> [Stored entries]
• • • •

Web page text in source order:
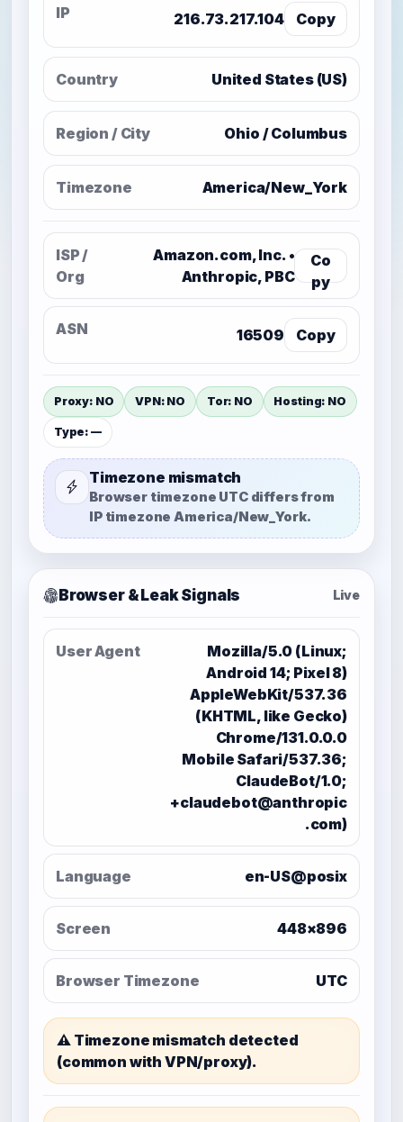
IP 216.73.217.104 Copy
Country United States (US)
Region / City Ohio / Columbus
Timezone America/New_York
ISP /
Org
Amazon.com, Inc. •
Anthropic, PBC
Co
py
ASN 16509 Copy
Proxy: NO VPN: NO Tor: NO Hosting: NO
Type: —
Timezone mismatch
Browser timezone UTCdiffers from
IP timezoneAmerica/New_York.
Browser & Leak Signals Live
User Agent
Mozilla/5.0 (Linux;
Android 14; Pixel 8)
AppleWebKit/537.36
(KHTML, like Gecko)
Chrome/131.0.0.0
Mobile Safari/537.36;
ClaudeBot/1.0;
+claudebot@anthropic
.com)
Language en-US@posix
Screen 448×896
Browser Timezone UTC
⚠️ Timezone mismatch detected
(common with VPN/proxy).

• • • •

> [What is required]
The records, exactly as written but without images, should be returned.

> [Solved exercise]
Web page text in source order:
IP 216.73.217.104 Copy
Country United States (US)
Region / City Ohio / Columbus
Timezone America/New_York
ISP /
Org
Amazon.com, Inc. •
Anthropic, PBC
Co
py
ASN 16509 Copy
Proxy: NO VPN: NO Tor: NO Hosting: NO
Type: —
Timezone mismatch
Browser timezone UTCdiffers from
IP timezoneAmerica/New_York.
Browser & Leak Signals Live
User Agent
Mozilla/5.0 (Linux;
Android 14; Pixel 8)
AppleWebKit/537.36
(KHTML, like Gecko)
Chrome/131.0.0.0
Mobile Safari/537.36;
ClaudeBot/1.0;
+claudebot@anthropic
.com)
Language en-US@posix
Screen 448×896
Browser Timezone UTC
⚠️ Timezone mismatch detected
(common with VPN/proxy).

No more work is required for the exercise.